I don't know if this helps. I had some fun working out the poles of your expression thus

b = List @@ ft;
den = Denominator[#] & /@ b;
Solve[# == 0, ω] & /@ den

So you have lots of poles at high frequencies and low.

Hope that helps.

Answer 2

f[t_] = .272441 Cos[1519.09 t]^2 + 2.69272 Cos[1519.22 t]^2 + 
   0.383058 Cos[1519.22 t]^2 - 
   0.0419625 Cos[1519.22 t] Cos[1519.22 t] + 
   0.0494935 Cos[1519.22 t]^2 + 
   0.910475 Cos[1519.22 t] Cos[1519.24 t] + 
   0.407475 Cos[1519.22 t] Cos[1519.24 t] + 
   2.42896 Cos[1519.24 t]^2 + 
   0.127629 Cos[1519.22 t] Cos[1519.25 t] - 
   0.0659875 Cos[1519.22 t] Cos[1519.25 t] - 
   0.351161 Cos[1519.24 t] Cos[1519.25 t] + 
   1.05013 Cos[1519.25 t]^2 - 0.5246 Cos[1519.22 t] Cos[1519.25 t] + 
   0.0886742 Cos[1519.22 t] Cos[1519.25 t] + 
   2.17117 Cos[1519.24 t] Cos[1519.25 t] - 
   2.97282 Cos[1519.25 t] Cos[1519.25 t] + 5.7118 Cos[1519.25 t]^2 - 
   1.68453 Cos[1519.22 t] Cos[1519.26 t] - 
   0.181303 Cos[1519.22 t] Cos[1519.26 t] - 
   5.27604 Cos[1519.24 t] Cos[1519.26 t] + 
   0.928094 Cos[1519.25 t] Cos[1519.26 t];

FourierTransform[f[t], t, w]

Is this the result you expect? And it is lightning fast.
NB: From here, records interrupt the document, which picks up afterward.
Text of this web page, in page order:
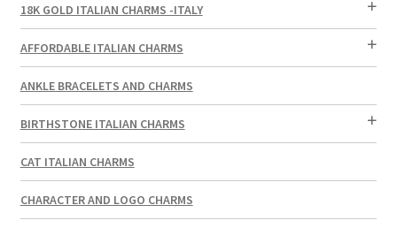
18K GOLD ITALIAN CHARMS -ITALY
AFFORDABLE ITALIAN CHARMS
ANKLE BRACELETS AND CHARMS
BIRTHSTONE ITALIAN CHARMS
CAT ITALIAN CHARMS
CHARACTER AND LOGO CHARMS
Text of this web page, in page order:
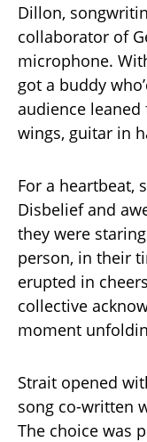
Dillon,
collaborator of
microphone.
got a buddy
audience
wings, guitar in
For a heartbeat,
Disbelief and
they were
person, in their
erupted in
collective
moment
Strait opened
song co-written
The choice was
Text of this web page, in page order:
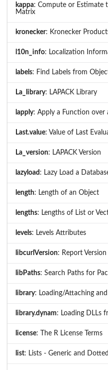
kappa: Compute or Estimate
Matrix
kronecker: Kronecker
l10n_info: Localization
labels: Find Labels from
La_library: LAPACK Library
lapply: Apply a Function over
Last.value: Value of Last
La_version: LAPACK Version
lazyload : Lazy Load a
length: Length of an Object
lengths: Lengths of List or
levels: Levels Attributes
libcurlVersion: Report
libPaths: Search Paths for
library: Loading/Attaching
library.dynam: Loading DLLs
license: The R License Terms
list: Lists - Generic and
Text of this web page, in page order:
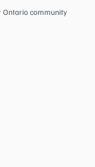
Ontario community
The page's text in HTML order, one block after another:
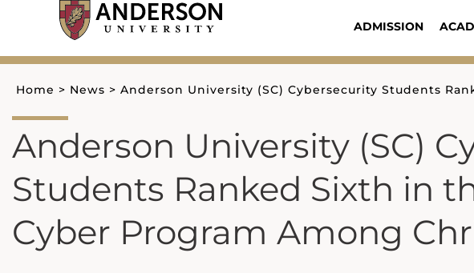
content
ADMISSION
Home > News > Anderson University (SC) Cybersecurity Students
Anderson University (SC)
Students Ranked Sixth in
Cyber Program Among
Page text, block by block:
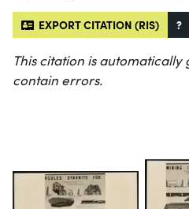
EXPORT CITATION (RIS) ?
This citation is
contain errors.
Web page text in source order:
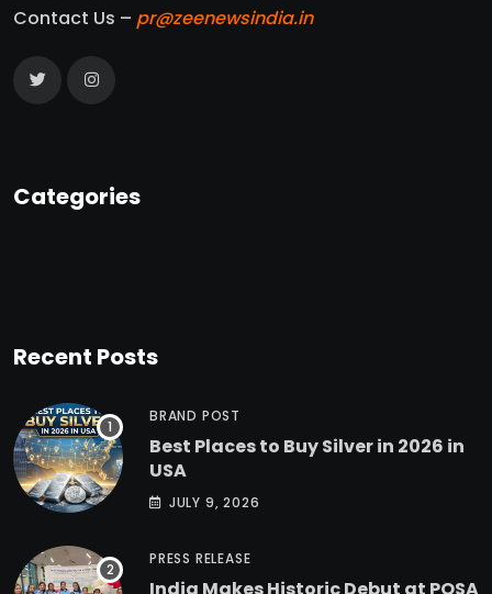
Contact Us – pr@zeenewsindia.in
Categories
Recent Posts
BRAND POST
Best Places to Buy Silver in 2026 in
USA
JULY 9, 2026
PRESS RELEASE
India Makes Historic Debut at POSA
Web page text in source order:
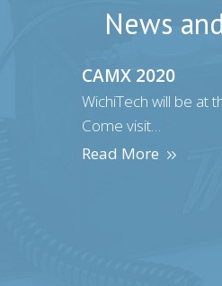
News
CAMX 2020
WichiTech will be at
Come visit…
Read More
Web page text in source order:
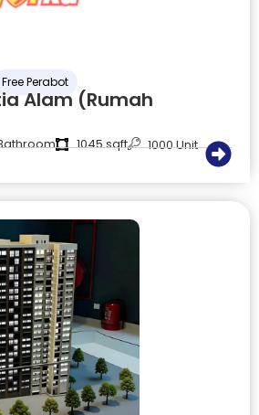
Free Perabot
Alam (Rumah
1045 sqft 1000 Unit
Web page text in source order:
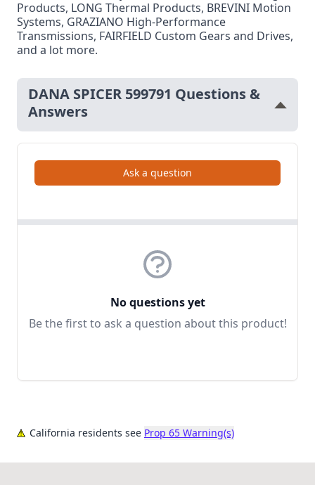
Products, LONG Thermal Products, BREVINI Motion
Systems, GRAZIANO High-Performance
Transmissions, FAIRFIELD Custom Gears and Drives,
and a lot more.
DANA SPICER 599791 Questions &
Answers
Ask a question
No questions yet
Be the first to ask a question about this product!
California residents see Prop 65 Warning(s)
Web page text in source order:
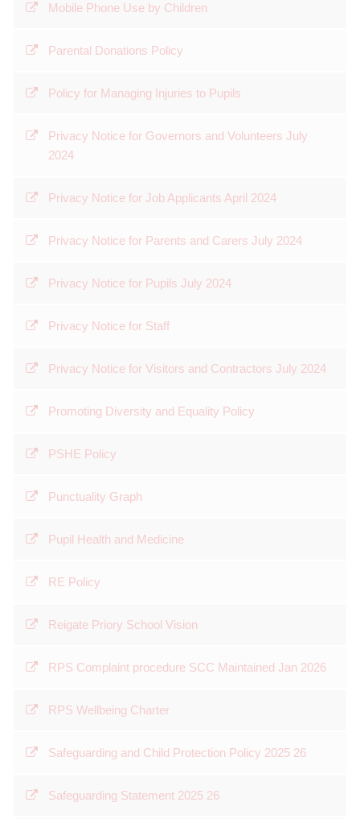
Mobile Phone Use by Children
Parental Donations Policy
Policy for Managing Injuries to Pupils
Privacy Notice for Governors and Volunteers July
2024
Privacy Notice for Job Applicants April 2024
Privacy Notice for Parents and Carers July 2024
Privacy Notice for Pupils July 2024
Privacy Notice for Staff
Privacy Notice for Visitors and Contractors July 2024
Promoting Diversity and Equality Policy
PSHE Policy
Punctuality Graph
Pupil Health and Medicine
RE Policy
Reigate Priory School Vision
RPS Complaint procedure SCC Maintained Jan 2026
RPS Wellbeing Charter
Safeguarding and Child Protection Policy 2025 26
Safeguarding Statement 2025 26
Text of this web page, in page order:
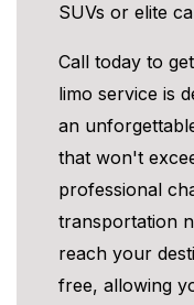
SUVs or elite
Call today to
limo service is
an
that won't
professional
transportation
reach your
free, allowing
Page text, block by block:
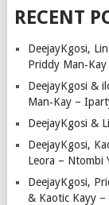
RECENT
DeejayKgosi,
Priddy
DeejayKgosi &
Man‑Kay –
DeejayKgosi &
DeejayKgosi,
Leora – Ntombi
DeejayKgosi,
& Kaotic Kayy –
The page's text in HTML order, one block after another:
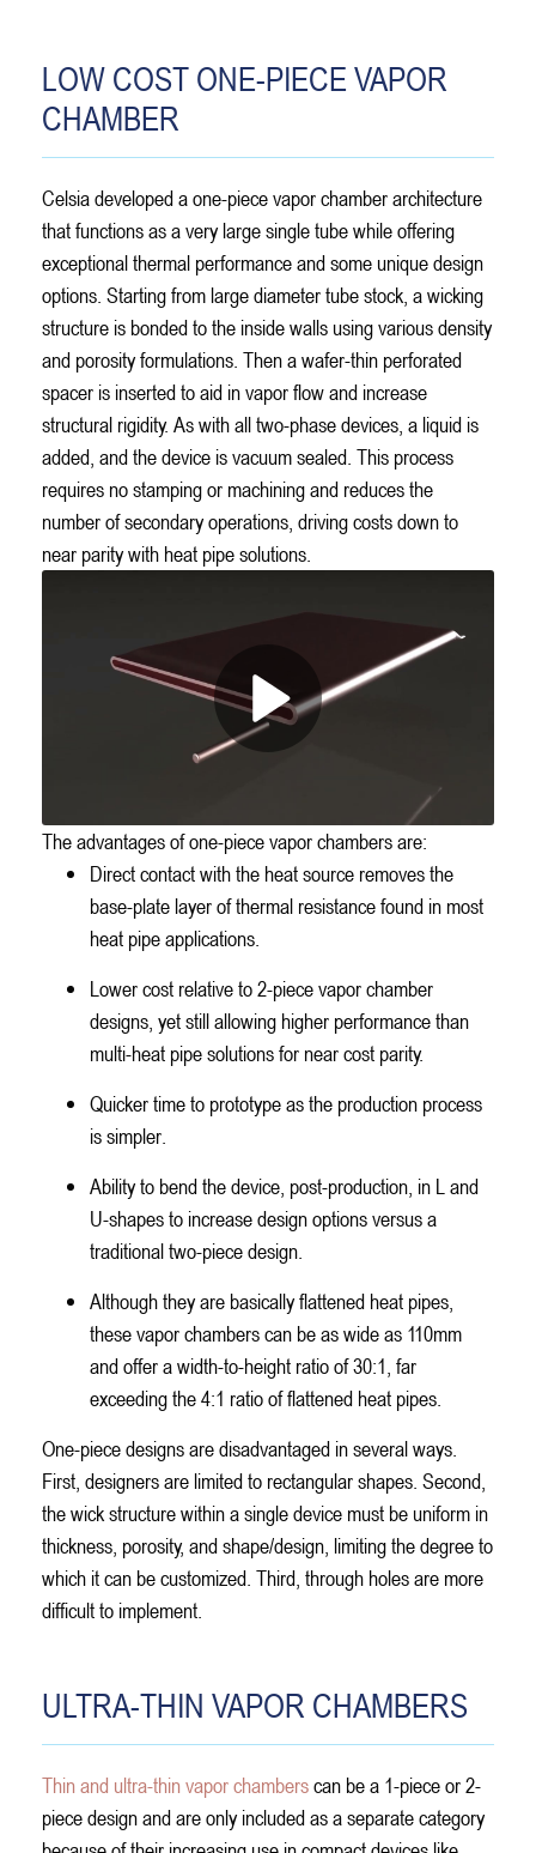
LOW COST ONE-PIECE VAPOR
CHAMBER
Celsia developed a one-piece vapor chamber architecture
that functions as a very large single tube while offering
exceptional thermal performance and some unique design
options. Starting from large diameter tube stock, a wicking
structure is bonded to the inside walls using various density
and porosity formulations. Then a wafer-thin perforated
spacer is inserted to aid in vapor flow and increase
structural rigidity. As with all two-phase devices, a liquid is
added, and the device is vacuum sealed. This process
requires no stamping or machining and reduces the
number of secondary operations, driving costs down to
near parity with heat pipe solutions.
The advantages of one-piece vapor chambers are:
Direct contact with the heat source removes the
base-plate layer of thermal resistance found in most
heat pipe applications.
Lower cost relative to 2-piece vapor chamber
designs, yet still allowing higher performance than
multi-heat pipe solutions for near cost parity.
Quicker time to prototype as the production process
is simpler.
Ability to bend the device, post-production, in L and
U-shapes to increase design options versus a
traditional two-piece design.
Although they are basically flattened heat pipes,
these vapor chambers can be as wide as 110mm
and offer a width-to-height ratio of 30:1, far
exceeding the 4:1 ratio of flattened heat pipes.
One-piece designs are disadvantaged in several ways.
First, designers are limited to rectangular shapes. Second,
the wick structure within a single device must be uniform in
thickness, porosity, and shape/design, limiting the degree to
which it can be customized. Third, through holes are more
difficult to implement.
ULTRA-THIN VAPOR CHAMBERS
Thin and ultra-thin vapor chamberscan be a 1-piece or 2-
piece design and are only included as a separate category
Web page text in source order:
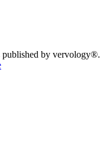
by vervology®.

However, you do not actually need a Fourier Transform. Every Cos term will give 2 Delta functions and every Cos^2 term 3 Delta Functions and Cos Cos 4 Delta FunctionsE.g.:

FourierTransform[ Cos[a  t], t, w]
FourierTransform[Cos[a  t]^2, t, w]
FourierTransform[Cos[a  t] Cos[b t], t, w]

Therefore, as the Fourier Transform is linear, you can get the result by replacing

Note, due to numerical accuracy with machine numbers, you do not get exactly the same result as from Fourier Transform. For this you would need to use accurate numbers.